***** ENTRIES PROVIDED

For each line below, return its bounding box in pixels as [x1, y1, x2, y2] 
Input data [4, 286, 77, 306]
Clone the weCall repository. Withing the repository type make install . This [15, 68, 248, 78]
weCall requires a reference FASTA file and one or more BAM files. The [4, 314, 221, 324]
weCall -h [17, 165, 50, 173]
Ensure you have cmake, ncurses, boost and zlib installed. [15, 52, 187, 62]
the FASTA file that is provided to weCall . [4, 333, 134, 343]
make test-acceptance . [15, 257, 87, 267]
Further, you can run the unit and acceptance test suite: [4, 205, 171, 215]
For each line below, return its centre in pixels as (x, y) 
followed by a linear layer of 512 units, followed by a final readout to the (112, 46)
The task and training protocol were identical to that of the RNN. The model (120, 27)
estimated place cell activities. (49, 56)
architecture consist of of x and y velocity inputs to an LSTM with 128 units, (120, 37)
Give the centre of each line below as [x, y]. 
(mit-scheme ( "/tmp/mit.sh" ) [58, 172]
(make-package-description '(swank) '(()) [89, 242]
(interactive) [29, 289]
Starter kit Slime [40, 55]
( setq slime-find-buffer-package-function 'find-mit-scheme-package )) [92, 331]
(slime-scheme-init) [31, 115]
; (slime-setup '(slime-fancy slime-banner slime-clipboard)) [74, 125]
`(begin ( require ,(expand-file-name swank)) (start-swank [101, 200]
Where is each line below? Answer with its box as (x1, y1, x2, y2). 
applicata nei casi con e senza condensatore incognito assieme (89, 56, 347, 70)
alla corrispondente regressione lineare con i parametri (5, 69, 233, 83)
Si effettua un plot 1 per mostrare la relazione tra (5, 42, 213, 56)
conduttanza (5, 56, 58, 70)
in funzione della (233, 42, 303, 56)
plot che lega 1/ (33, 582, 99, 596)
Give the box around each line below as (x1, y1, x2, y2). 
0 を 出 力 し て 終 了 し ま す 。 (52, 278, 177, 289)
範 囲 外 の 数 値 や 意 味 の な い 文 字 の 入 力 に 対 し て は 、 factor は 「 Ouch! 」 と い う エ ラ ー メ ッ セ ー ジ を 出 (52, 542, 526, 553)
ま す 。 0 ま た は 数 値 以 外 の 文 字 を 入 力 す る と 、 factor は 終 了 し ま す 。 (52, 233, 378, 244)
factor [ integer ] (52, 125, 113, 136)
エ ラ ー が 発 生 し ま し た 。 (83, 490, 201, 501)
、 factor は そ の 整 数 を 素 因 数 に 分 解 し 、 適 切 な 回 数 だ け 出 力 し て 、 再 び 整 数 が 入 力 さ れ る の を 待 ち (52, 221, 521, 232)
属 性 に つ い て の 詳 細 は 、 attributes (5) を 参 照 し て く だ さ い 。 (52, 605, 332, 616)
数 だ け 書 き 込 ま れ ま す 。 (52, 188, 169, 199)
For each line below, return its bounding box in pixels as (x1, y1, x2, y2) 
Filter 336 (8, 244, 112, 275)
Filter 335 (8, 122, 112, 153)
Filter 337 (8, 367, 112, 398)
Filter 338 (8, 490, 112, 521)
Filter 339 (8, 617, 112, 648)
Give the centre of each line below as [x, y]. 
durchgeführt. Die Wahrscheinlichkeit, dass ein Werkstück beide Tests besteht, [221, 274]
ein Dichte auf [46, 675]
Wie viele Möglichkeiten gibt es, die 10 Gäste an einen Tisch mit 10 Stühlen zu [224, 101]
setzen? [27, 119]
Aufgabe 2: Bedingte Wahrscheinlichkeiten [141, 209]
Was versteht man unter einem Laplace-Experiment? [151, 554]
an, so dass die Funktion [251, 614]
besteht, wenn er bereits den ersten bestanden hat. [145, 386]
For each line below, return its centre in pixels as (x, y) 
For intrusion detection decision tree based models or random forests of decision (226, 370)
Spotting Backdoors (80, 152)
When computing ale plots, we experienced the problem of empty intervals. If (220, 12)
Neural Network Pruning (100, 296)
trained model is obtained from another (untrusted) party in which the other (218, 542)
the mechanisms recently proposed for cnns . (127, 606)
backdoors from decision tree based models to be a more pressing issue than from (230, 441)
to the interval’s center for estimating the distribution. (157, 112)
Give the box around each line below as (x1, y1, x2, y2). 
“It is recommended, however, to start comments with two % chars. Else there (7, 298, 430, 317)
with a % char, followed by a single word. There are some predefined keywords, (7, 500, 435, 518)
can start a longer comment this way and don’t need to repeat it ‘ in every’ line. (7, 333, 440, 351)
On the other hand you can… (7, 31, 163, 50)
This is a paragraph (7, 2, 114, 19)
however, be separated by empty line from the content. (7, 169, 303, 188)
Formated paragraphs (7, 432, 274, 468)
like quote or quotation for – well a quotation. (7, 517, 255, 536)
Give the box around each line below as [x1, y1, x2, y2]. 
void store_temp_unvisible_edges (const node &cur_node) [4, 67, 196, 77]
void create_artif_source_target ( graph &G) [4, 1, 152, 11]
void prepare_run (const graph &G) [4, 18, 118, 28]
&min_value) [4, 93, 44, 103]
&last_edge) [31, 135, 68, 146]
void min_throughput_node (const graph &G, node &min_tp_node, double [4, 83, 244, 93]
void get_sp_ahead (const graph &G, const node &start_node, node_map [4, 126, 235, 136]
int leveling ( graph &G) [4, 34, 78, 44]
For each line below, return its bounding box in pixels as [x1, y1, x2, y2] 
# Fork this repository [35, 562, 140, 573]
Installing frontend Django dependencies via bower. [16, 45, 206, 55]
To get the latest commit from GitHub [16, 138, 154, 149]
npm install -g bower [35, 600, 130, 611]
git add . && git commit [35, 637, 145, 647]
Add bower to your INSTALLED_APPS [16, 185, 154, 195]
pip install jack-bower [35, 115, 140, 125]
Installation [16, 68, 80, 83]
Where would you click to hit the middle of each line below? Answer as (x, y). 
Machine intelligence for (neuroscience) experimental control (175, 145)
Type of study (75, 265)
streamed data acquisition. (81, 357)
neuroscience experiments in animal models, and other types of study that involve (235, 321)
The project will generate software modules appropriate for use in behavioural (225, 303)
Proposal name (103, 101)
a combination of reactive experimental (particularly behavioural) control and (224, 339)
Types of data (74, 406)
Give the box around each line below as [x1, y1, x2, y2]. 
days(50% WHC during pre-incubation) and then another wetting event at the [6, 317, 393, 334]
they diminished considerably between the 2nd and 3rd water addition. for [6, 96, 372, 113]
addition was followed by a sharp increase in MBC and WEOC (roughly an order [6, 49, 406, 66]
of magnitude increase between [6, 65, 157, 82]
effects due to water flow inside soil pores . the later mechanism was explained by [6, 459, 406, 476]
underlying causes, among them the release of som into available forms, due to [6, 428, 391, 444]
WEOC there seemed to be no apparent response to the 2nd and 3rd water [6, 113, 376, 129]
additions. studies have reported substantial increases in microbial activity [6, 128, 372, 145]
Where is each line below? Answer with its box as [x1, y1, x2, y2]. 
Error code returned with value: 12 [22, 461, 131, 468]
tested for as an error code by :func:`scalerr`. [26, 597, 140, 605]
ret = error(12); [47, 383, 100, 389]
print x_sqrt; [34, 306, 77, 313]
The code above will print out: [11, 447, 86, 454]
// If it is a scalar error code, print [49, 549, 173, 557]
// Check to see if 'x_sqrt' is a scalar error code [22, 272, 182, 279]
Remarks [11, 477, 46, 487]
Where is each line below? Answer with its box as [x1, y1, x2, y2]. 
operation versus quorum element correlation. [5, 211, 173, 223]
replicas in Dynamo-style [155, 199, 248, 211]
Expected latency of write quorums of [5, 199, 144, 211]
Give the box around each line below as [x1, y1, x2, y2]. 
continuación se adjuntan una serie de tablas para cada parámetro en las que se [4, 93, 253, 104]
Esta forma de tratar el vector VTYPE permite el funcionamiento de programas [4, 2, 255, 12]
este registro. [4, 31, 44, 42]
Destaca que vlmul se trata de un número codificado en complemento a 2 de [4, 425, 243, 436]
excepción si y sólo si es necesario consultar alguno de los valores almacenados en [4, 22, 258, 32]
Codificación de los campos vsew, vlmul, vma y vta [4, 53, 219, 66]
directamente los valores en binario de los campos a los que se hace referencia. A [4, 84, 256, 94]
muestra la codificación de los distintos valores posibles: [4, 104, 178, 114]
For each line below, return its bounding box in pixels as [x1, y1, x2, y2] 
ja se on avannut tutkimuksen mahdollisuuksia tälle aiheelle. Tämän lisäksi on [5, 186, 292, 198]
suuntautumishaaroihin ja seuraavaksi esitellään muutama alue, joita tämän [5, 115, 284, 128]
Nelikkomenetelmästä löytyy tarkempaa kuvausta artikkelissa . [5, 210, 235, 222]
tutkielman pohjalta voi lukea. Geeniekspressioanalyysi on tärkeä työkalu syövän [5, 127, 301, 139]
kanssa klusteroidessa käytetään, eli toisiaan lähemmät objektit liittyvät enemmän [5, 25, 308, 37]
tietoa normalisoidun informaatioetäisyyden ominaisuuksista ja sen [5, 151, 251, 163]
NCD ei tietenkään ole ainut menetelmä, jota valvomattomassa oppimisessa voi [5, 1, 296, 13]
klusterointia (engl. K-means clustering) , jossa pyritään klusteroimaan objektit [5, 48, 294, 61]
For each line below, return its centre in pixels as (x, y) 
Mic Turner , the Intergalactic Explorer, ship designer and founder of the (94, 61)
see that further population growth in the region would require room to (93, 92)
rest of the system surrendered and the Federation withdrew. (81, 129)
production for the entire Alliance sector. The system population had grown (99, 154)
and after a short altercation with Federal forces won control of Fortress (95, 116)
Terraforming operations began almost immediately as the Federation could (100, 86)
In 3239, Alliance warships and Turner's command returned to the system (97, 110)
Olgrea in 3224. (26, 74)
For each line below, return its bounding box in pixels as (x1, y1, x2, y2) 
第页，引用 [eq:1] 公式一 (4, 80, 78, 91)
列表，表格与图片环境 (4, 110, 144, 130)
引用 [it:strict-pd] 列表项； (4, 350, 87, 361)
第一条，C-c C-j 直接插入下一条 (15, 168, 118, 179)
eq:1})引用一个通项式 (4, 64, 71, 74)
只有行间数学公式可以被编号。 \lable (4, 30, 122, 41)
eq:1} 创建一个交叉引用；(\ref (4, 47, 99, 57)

**********

YOUR GOAL:
Beginning with the first line above, could you copy every line exactly, up to and including the one with "make test-acceptance . [15, 257, 87, 267]"?

FINISHED EXERCISE:
For each line below, return its bounding box in pixels as [x1, y1, x2, y2] 
Input data [4, 286, 77, 306]
Clone the weCall repository. Withing the repository type make install . This [15, 68, 248, 78]
weCall requires a reference FASTA file and one or more BAM files. The [4, 314, 221, 324]
weCall -h [17, 165, 50, 173]
Ensure you have cmake, ncurses, boost and zlib installed. [15, 52, 187, 62]
the FASTA file that is provided to weCall . [4, 333, 134, 343]
make test-acceptance . [15, 257, 87, 267]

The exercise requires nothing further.